Begin at the line containing "Magzati Kor Meghatározása (80, 188, 258, 206)" in the entries below and end at the line containing "Mekónium (80, 267, 145, 285)"; transcribe that range exactly and nothing outside it.
::: RECORDS SHOWN
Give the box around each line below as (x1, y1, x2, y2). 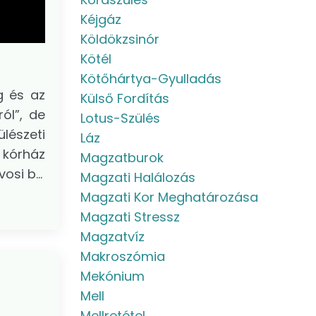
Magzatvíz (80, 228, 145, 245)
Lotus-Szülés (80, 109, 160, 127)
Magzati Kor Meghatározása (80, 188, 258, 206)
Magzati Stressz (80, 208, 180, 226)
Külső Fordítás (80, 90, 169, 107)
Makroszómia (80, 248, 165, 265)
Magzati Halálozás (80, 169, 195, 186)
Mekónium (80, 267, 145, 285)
::::::
::: RECORDS SHOWN
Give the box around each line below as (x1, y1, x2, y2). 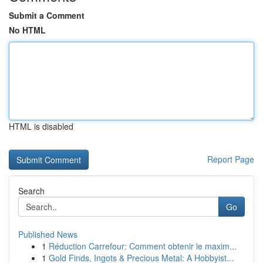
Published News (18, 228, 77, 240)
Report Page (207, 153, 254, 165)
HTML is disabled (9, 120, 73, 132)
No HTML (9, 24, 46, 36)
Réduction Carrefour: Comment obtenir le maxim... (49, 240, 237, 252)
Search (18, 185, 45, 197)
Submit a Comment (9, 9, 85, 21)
::::::
::: RECORDS SHOWN
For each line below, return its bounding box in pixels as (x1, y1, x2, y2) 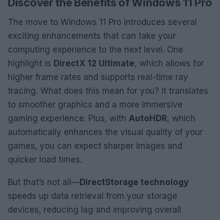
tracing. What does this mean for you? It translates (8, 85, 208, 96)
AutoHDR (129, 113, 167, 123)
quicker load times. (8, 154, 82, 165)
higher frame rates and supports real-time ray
::::::
▸ **FINISHED TASK**
Magzati Kor Meghatározása (80, 188, 258, 206)
Magzati Stressz (80, 208, 180, 226)
Külső Fordítás (80, 90, 169, 107)
Makroszómia (80, 248, 165, 265)
Magzati Halálozás (80, 169, 195, 186)
Mekónium (80, 267, 145, 285)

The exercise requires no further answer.